Fiorentino split the 2009 campaign between Norfolk and the Double-A Bowie Baysox, hitting .299/.375/.487 with 12 home runs, 67 RBI, and 15 stolen bases across 109 total appearances. On October 29, 2009, Fiorentino was removed from the 40-man roster and sent outright to Triple-A Norfolk.

===Hiroshima Toyo Carp===
On January 31, 2010, Fiorentino signed a minor league contract with the Baltimore Orioles. He was released to sign with the Hiroshima Toyo Carp of Nippon Professional Baseball. Fiorentino made 44 appearances for Hiroshima, slashing .246/.356/.325 with two home runs, 15 RBI, and two stolen bases.

===Atlanta Braves===
On May 4, 2011, Fiorentino was traded to the Atlanta Braves in exchange for cash considerations.
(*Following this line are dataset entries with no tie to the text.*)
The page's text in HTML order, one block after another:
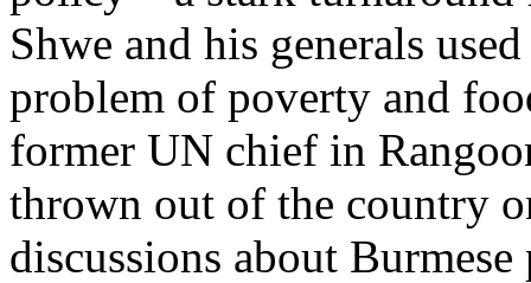
Shwe and his generals
problem of poverty and
former UN chief in
thrown out of the country
discussions about Burmese
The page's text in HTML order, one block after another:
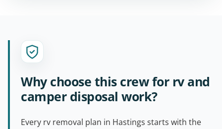
Why choose this crew for rv and
camper disposal work?
Every rv removal plan in Hastings starts with the
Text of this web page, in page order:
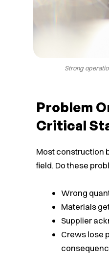
Strong
Problem
Critical
Most construction
field. Do these
Wrong
Materials
Supplier
Crews lose
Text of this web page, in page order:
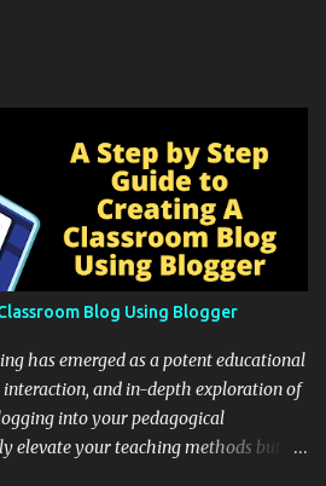
Blog Using Blogger
has emerged as a potent educational
and in-depth exploration of
into your pedagogical
elevate your teaching methods but
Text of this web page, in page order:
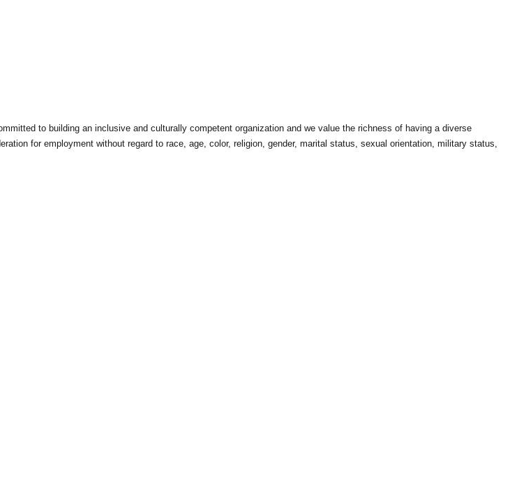
to building an inclusive and culturally competent organization and we value the richness of having a diverse
for employment without regard to race, age, color, religion, gender, marital status, sexual orientation, military status,
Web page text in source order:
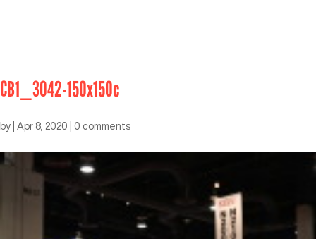
CB1_3042-150x150c
by Apr 8, 2020 0 comments
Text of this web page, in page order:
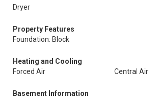
Dryer
Property Features
Foundation: Block
Heating and Cooling
Forced Air
Central Air
Basement Information

He hit .238 with one home run and four RBI across 13 games for the Double–A Mississippi Braves; following a promotion to the Triple–A Gwinnett Braves, Fiorentino batted .260/.349/.394 with five home runs, 20 RBI, and three stolen bases (across 80 games).

===Oakland Athletics===
On November 19, 2011, Fiorentino signed a minor league contract with the Oakland Athletics. He made 16 appearances for the Triple–A Sacramento River Cats, hitting .186/.286/.256 with four RBI. Fiorentino was released by the Athletics organization on June 2, 2012.

===York Revolution===
On July 13, 2012, Fiorentino signed with the York Revolution of the Atlantic League of Professional Baseball. He made 66 appearances for the team, batting .312/.401/.426 with four home runs, 27 RBI, and four stolen bases.
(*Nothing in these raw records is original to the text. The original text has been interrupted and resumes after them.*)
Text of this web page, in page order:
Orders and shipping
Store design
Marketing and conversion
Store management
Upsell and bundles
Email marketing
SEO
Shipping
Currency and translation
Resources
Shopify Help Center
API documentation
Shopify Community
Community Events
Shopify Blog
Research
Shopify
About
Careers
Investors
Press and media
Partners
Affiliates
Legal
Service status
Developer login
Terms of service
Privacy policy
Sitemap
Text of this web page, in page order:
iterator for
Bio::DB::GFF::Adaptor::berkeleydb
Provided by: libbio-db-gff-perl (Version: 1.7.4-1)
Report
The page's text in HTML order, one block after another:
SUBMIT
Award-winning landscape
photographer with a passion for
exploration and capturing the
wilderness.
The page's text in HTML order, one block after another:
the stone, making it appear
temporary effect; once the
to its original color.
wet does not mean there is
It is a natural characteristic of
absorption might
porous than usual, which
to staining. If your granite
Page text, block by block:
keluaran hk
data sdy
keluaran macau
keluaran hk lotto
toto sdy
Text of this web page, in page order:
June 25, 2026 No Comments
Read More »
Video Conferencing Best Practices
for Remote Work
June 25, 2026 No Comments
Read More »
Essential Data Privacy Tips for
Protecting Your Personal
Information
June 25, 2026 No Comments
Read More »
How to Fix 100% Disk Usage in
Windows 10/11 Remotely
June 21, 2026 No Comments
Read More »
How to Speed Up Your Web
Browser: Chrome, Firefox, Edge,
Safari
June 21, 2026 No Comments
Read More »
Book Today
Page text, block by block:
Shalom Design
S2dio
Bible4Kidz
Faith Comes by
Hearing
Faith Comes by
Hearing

Fiorentino appeared in 37 games for York during the 2013 campaign, slashing .329/.392/.453 with three home runs and 21 RBI. He was released by the Revolution on June 16, 2013.

==Coaching career==
===Florida Atlantic University===
Fiorentino joined the staff of his alma mater, Florida Atlantic University in the summer of 2014. He worked primarily with the outfielders, hitters, and base runners. During his one year on staff, FAU made it to the championship game of the Gainesville Regional where they were defeated by the Florida Gators.

===Chipola College===
Fiorentino joined the Chipola College coaching staff in the summer of 2015. He currently works primarily with the infielders, catchers, hitters and base runners. Fiorentino helped guide the Indians to back-to-back Junior College World Series championship titles in 2017 and 2018. Also during his tenure, Chipola was the first team from Region XIII since the 1960s to participate in the Junior College World Series three consecutive years by winning the state tournament from 2017 through 2019. There have been 20 players selected in the Major League Baseball draft during his first four years on staff at Chipola.